There are two fallacies which at this stage we must face--the fallacy of logical proof leading to truth, and the fallacy that the intuition had no part to play in the truth thus revealed.

The logical method of exposition of any doctrine or theory is one in which each statement follows from the previous one in such a way that what is said in the later statement is contained in principle in the previous ones and nothing new is introduced without being properly linked up. Logic as such, with all its rules and principle in the previous ones and nothing new is introduced without being properly linked up. Logic as such, with all its rules and principles, is obedience to a law of mental cause and effect, the entire chain of reasoning being causally connected with certain premises or axiomata, which are thus worked out logically. Logic is the method of the intellect, it is intellectual technique and in itself always unproductive. It is essential, for without it we cannot explain to our ordinary consciousness the truth which the intuition may have seen, but logic never brings forth truth by its own power.

Mathematical reasoning is perhaps the purest example of the logical method; yet in mathematics nothing new is produced as truth and the conclusions to which we come are contained in the principles or axiomata from which we started, even though we may not recognize them there. These axiomata themselves are self-evident to us; we do not feel that they need proving and recognize them intuitively. Thus all mathematical proof is based on principles which cannot be proved and, since, when working on a mathematical problem we never contribute anything new, but rather develop in a process of argumentation certain conclusions from our principles, these conclusions ultimately rest on the intuition which accepted without proof the truth of the axiomata. Hence, if we accept different axiomata as true our mathematics and our conclusions are correspondingly different. Of this the new mathematics presents many examples and its conclusions are necessarily different from those of the Euclidian mathematics and the classical mechanics based on the latter. Hence also the difference between the new physics, based on the new mathematics, and the older physics.
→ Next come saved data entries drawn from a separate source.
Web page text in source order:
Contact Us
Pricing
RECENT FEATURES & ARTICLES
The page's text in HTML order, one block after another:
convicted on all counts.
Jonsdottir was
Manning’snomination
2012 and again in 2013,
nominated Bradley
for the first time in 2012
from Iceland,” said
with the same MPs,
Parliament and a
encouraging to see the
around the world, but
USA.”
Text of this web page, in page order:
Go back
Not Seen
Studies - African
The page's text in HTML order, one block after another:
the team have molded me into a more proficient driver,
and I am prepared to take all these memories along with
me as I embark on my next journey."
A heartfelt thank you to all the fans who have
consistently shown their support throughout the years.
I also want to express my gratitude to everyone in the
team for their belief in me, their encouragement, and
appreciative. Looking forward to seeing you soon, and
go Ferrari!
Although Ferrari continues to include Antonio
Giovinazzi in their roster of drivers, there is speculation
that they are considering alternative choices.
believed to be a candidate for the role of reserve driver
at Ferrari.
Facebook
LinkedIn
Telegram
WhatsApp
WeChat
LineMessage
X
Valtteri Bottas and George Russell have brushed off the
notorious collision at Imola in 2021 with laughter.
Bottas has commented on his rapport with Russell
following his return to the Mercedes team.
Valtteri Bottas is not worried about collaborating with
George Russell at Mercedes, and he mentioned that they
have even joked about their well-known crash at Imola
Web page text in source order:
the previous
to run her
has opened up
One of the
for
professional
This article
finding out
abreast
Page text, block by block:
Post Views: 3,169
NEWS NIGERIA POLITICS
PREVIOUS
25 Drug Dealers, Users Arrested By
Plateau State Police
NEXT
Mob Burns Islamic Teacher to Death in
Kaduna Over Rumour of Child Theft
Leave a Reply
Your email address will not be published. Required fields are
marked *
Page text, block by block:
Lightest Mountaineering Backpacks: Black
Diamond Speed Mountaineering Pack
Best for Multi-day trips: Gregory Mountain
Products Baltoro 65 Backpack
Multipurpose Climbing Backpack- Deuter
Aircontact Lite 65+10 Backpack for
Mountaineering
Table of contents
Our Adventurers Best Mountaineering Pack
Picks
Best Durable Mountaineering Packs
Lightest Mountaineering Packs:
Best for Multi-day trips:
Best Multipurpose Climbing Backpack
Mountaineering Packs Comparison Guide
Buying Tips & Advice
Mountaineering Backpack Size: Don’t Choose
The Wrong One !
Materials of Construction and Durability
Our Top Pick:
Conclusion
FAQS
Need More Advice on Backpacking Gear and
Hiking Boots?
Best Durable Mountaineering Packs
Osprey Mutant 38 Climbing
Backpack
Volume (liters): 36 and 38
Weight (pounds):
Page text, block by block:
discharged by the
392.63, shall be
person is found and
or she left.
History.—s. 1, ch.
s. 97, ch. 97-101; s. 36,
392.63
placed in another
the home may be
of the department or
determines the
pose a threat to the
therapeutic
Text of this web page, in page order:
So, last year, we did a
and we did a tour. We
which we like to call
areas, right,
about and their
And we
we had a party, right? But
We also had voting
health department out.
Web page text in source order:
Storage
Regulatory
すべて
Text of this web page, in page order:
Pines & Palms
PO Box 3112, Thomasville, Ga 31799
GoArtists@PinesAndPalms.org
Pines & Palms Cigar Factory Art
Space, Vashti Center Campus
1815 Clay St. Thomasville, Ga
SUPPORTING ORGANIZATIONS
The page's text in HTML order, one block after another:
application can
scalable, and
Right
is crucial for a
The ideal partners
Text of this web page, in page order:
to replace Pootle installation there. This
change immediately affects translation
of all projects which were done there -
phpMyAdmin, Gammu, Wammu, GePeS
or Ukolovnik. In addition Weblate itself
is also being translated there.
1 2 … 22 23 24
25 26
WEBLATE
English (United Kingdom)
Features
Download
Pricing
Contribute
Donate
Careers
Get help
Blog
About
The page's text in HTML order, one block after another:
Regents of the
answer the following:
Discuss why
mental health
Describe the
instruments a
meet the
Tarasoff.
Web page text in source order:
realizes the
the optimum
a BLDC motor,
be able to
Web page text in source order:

As it is in mathematics so it is also in philosophy--according to the principles from which we start and which we assume as self-evident we reach certain conclusions which appear to be logically true, but which in reality are already conceived in the principles from which we started and which we recognized intuitively. Thus, in philosophy too, logic is the method of exposition and as such exceedingly valuable, but it does not lead to truth or produce truth; it is only the intuition which recognizes truth.

We have a craving to see our favourite beliefs logically proved; in fact, most of us are addicted to proof, it is for us the hallmark of intellectual respectability. A doctrine presented to us without proof is as a stranger without papers or introductions; we look at him askance and can hardly bring ourselves to accept him at his own value as a human being. He too must be 'proved' for us, he must be linked up in the chain of known quantities of which our conventional life is composed. A doctrine or truth, presenting itself without proof on the bare value of its own nobility it as disturbing a factor to the majority of men as would be the stranger without name or country. We are afraid of it; it is to us as an invasion from an unknown world. And such it is, it is an invasion from another world, from the only real world, the world of Reality; it is the vision of truth, or intuition, which, in that world, knows with lightning-like rapidity and with immediate certainty and which flashes down its message of truth into the dullness of our illusion-bound intellect. The intellect stands bewildered at such a visitation from on high. It is as if a God from high Olympus descended into a suburban drawing-room; consternation and a helpless impotence in the face of the unknown would follow. We should be afraid of the naked stranger who, from the world of divinity, descended in our midst and hurriedly clothe him in the garments of respectability and usher him into the world of convention as our cousin from abroad. Thus he is linked up with our conventional world, he is somebody's son, he has a name and a country.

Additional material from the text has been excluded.